Some parts of this algorithm are very similar to the method proposed in a previous paper, but the goal is entirely different. While the previous approach constitutes a very powerful segmentation algorithm moving pixels to cluster objects in an image towards a central point, the condensation points here directly carry object properties, and through the choice of the potential functions the clustering space can be completely detached from the input space. The latter has big implications for the applicability to the sparse detector data with overlapping particles, but also does not distinguish conceptually between “stuff” and “things”, providing a new perspective on one-shot panoptic segmentation.
But coming back to particle reconstruction, as shown in the corresponding paper, Object Condensation can outperform classic particle reconstruction algorithms even on simplified problems that are quite close to the idealistic assumptions of the classic algorithm. Therefore, it provides an alternative to classic reconstruction approaches directly from hits.

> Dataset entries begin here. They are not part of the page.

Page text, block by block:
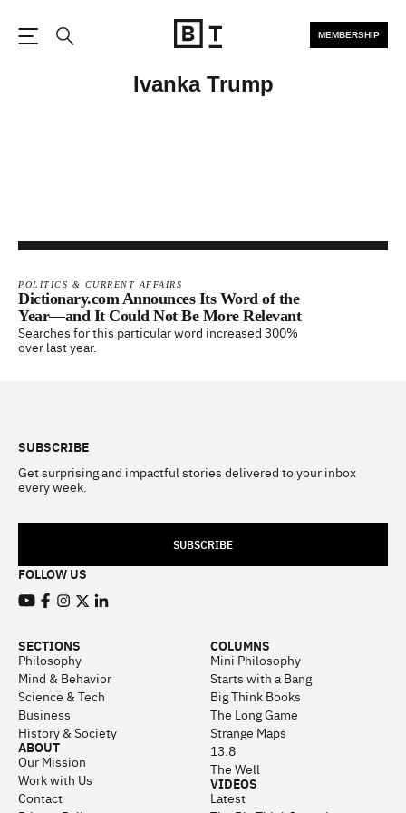
MEMBERSHIP
Ivanka Trump
POLITICS & CURRENT AFFAIRS
Dictionary.com Announces Its Word of the
Year—and It Could Not Be More Relevant
Searches for this particular word increased 300%
over last year.
SUBSCRIBE
Get surprising and impactful stories delivered to your inbox
every week.
SUBSCRIBE
FOLLOW US
SECTIONS
Philosophy
Mind & Behavior
Science & Tech
Business
History & Society
ABOUT
Our Mission
Work with Us
Contact
COLUMNS
Mini Philosophy
Starts with a Bang
Big Think Books
The Long Game
Strange Maps
13.8
The Well
VIDEOS
Latest
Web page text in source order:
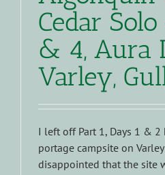
Cedar
& 4, Aura
Varley,
I left off Part 1, Days 1 &
portage campsite on
disappointed that the site
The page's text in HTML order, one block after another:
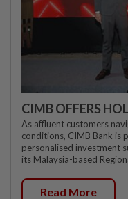
CIMB OFFERS
As affluent customers
conditions, CIMB Bank is
personalised investment
its Malaysia-based
Read More
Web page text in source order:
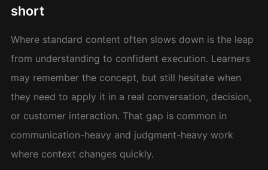
short
Where standard content often slows down is the leap
from understanding to confident execution. Learners
may remember the concept, but still hesitate when
they need to apply it in a real conversation, decision,
or customer interaction. That gap is common in
communication-heavy and judgment-heavy work
where context changes quickly.
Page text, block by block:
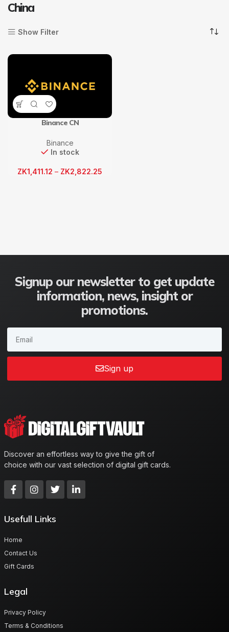
China
Show Filter
Binance CN
Binance
In stock
ZK1,411.12 – ZK2,822.25
Signup our newsletter to get update
information, news, insight or
promotions.
Sign up
Discover an effortless way to give the gift of
choice with our vast selection of digital gift cards.
Usefull Links
Home
Contact Us
Gift Cards
Legal
Privacy Policy
Terms & Conditions
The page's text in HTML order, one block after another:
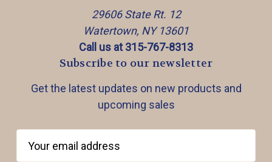
29606 State Rt. 12
Watertown, NY 13601
Call us at 315-767-8313
Subscribe to our newsletter
Get the latest updates on new products and
upcoming sales
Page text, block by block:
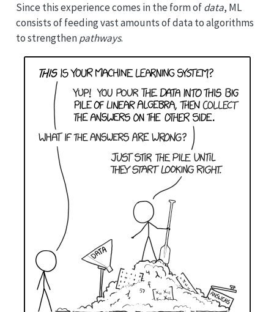
Since this experience comes in the form ofdata, ML
consists of feeding vast amounts of data to algorithms
to strengthenpathways.
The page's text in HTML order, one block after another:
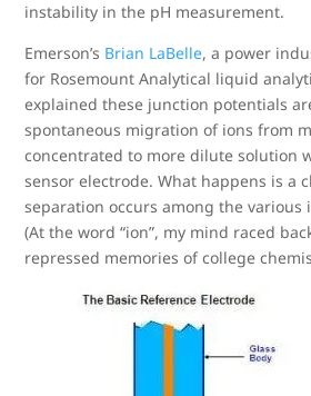
instability in the pH measurement.
Emerson’s Brian LaBelle, a power
for Rosemount Analytical liquid
explained these junction potentials
spontaneous migration of ions from
concentrated to more dilute solution
sensor electrode. What happens is a
separation occurs among the various
(At the word “ion”, my mind raced
repressed memories of college
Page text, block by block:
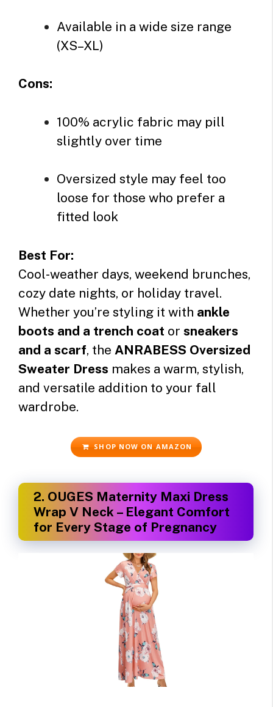
Available in a wide size range
(XS–XL)
Cons:
100% acrylic fabric may pill
slightly over time
Oversized style may feel too
loose for those who prefer a
fitted look
Best For:
Cool-weather days, weekend brunches,
cozy date nights, or holiday travel.
Whether you’re styling it with ankle
boots and a trench coat or sneakers
and a scarf, the ANRABESS Oversized
Sweater Dress makes a warm, stylish,
and versatile addition to your fall
wardrobe.
SHOP NOW ON AMAZON
2. OUGES Maternity Maxi Dress
Wrap V Neck – Elegant Comfort
for Every Stage of Pregnancy
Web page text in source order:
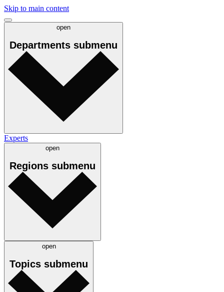
Skip to main content
open
Departments submenu
Experts
open
Regions submenu
open
Topics submenu
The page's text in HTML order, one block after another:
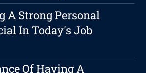
A Strong Personal
In Today's Job
Of Having A
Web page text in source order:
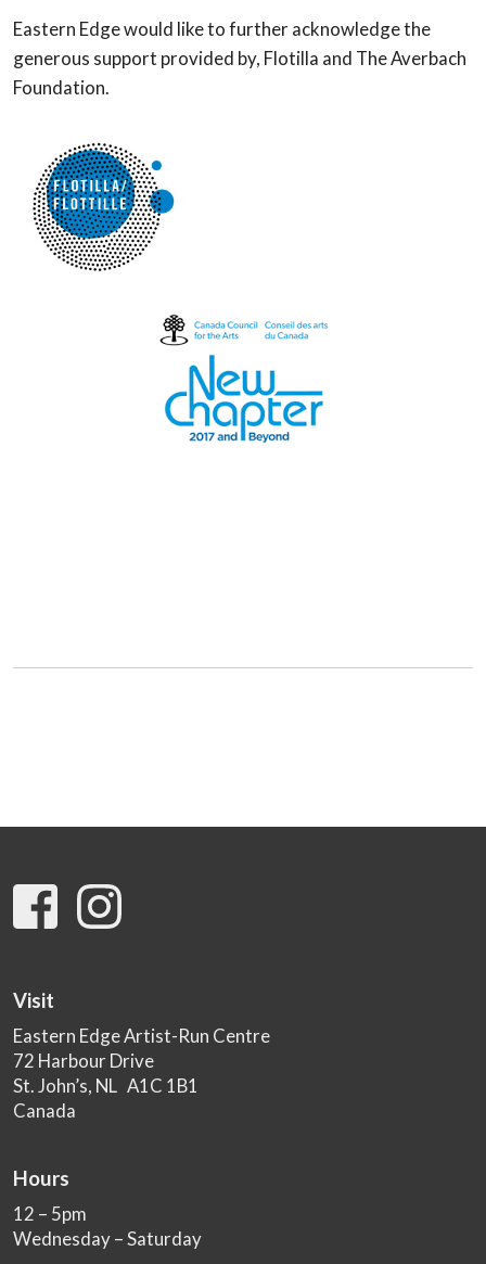
Eastern Edge would like to further acknowledge the
generous support provided by, Flotilla and The Averbach
Foundation.
Visit
Eastern Edge Artist-Run Centre
72 Harbour Drive
St. John’s, NL A1C 1B1
Canada
Hours
12 – 5pm
Wednesday – Saturday
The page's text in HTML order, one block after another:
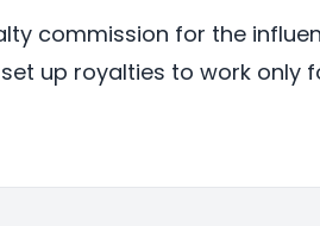
commission for the
up royalties to work only
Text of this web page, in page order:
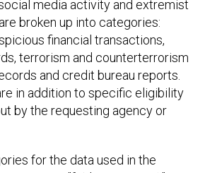
media activity and extremist
broken up into categories:
financial transactions,
terrorism and counterterrorism
and credit bureau reports.
in addition to specific eligibility
by the requesting agency or
for the data used in the

Based on this promising study, there is work ongoing to extend the approach to simulated events in the High Granularity Calorimeter, a planned new sub-detector of the CMS experiment at CERN, with about 2 million sensors, covering the particularly challenging forward region close to the incident beams, where most particles are produced. Compared to the published proof-of-concept, this realistic environment is much more challenging and requires the optimisation of the network structures and even more custom TensorFlow operations that can be found in the developing repository on github, using DeepJetCore as an interface to data formats commonly used in high-energy physics. Right now, there is a particular focus on implementing fast k-nearest-neighbour algorithms, a crucial building block for GravNet, that can handle the large input dimensionality, but also ragged implementations of other operations as well as implementations of the Object Condensation loss can be found there.
Conclusion
To conclude, the application of deep neural networks to reconstruction tasks is exhibiting a shift from refining classically reconstructed particles to reconstructing the particles and their properties directly, in an optimizable and highly parallelizable way to meet the person-power and computing challenges in the future. This development will give rise to more custom implementations, and will be using more of the bleeding edge features in TensorFlow and tf.keras such as ragged data structures, so that a closer contact between high-energy physics reconstruction developers and TensorFlow developers is foreseeable.
Acknowledgements
I would like to acknowledge the support of Thiru Palanisamy and Josh Gordon at Google for their help with the blog post collaboration and with providing active feedback.